Thursday, March 12, 2009

The Bees Knees

Lucas and Chloe rush around the Horton cabin and pack for Vegas. Since it's a long trip and the weather will be good in Salem, Lucas decides to leave Allie outside with the cat until they get back. He tells Chloe he had a chat with Daniel. Chloe panics.

Kate pops the big question, "Are you now or have you ever had a relationship with Chloe?" Daniel acts all insulted and starts to leave. Kate threatens to make a scene, "Sit down and tell me all about your latest lady love. The passion... The sorrow... The whining..."

Chelsea walks outside and bumps into Max. She reminds him it's over. We all know it is, too, but we're going to have to suffer through it for the next hour anyway. Chelsea flashes back to Max talking about wanting to be a father.

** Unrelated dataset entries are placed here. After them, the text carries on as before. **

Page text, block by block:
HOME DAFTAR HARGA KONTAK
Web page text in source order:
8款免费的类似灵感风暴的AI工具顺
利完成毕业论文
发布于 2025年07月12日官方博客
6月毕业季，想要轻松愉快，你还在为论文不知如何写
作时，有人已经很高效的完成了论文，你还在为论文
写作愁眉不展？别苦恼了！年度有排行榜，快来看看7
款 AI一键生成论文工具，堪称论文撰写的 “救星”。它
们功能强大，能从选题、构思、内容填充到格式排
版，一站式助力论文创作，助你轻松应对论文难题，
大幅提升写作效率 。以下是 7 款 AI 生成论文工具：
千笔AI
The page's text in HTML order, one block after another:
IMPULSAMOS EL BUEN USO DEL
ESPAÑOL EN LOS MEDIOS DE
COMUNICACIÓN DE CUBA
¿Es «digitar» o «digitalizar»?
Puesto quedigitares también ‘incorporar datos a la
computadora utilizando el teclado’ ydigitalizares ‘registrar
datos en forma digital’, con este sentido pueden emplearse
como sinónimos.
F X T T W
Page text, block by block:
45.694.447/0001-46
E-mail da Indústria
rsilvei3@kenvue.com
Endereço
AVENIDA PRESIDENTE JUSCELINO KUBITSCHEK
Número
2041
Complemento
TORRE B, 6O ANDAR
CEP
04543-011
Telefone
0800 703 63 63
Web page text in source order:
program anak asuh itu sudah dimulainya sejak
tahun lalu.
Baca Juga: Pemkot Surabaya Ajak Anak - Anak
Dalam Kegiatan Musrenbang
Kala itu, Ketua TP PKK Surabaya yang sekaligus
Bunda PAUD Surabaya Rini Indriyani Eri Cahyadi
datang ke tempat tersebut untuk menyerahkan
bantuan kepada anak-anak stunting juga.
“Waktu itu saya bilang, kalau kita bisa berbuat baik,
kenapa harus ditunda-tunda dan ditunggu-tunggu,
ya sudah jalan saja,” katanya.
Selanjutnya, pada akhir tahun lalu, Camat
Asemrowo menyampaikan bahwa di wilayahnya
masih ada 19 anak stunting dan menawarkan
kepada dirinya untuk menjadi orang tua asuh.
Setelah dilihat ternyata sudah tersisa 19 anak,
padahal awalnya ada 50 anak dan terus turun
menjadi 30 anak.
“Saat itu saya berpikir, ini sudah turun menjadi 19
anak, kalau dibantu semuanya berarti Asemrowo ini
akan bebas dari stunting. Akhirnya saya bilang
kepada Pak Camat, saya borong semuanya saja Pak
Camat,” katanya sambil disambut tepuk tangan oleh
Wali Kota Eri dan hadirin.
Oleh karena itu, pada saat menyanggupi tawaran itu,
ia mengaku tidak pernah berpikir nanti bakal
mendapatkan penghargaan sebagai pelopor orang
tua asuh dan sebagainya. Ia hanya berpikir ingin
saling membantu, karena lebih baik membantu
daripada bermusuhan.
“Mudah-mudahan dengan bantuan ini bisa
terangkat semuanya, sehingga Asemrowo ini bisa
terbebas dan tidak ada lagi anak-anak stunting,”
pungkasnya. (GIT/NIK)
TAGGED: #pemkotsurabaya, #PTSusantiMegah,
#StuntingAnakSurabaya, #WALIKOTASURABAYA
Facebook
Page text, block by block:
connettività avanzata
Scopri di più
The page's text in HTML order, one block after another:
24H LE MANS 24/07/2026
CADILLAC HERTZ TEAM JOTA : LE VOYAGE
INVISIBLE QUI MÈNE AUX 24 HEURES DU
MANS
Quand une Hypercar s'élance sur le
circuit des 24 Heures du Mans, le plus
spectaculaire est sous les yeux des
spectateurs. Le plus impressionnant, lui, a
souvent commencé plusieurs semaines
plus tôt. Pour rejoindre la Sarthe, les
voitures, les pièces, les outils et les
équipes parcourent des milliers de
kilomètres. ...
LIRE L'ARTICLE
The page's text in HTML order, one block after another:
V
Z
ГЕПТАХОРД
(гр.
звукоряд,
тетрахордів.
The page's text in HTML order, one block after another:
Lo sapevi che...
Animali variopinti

Melanie sits in the pub and computes. Brady finds her. She asks if her project is DOA.

Nicole tosses and turns. Her phone buzzes. She answers. Phillip badgers her about EJ, "Your fiancée screwed me over. Now it's payback time."

Melanie asks Brady if they fixed the computer system at Titan. "No," says Brady, "It's a total disaster... A real SNADU."

"Don't' you mean SNAFU?"

"SNADU," says Brady, "Situation Normal All DOOLed up."

"I didn't realize things were that bad," says Melanie.


Phillip tells Nicole every single file on the system was erased. He accuses the DiMeras, "Say ta-ta to your Euro-trash lover boy because I'm gonna tell him everything I know about your sleazy affair with Brady." Phillip hangs up. Nicole frets.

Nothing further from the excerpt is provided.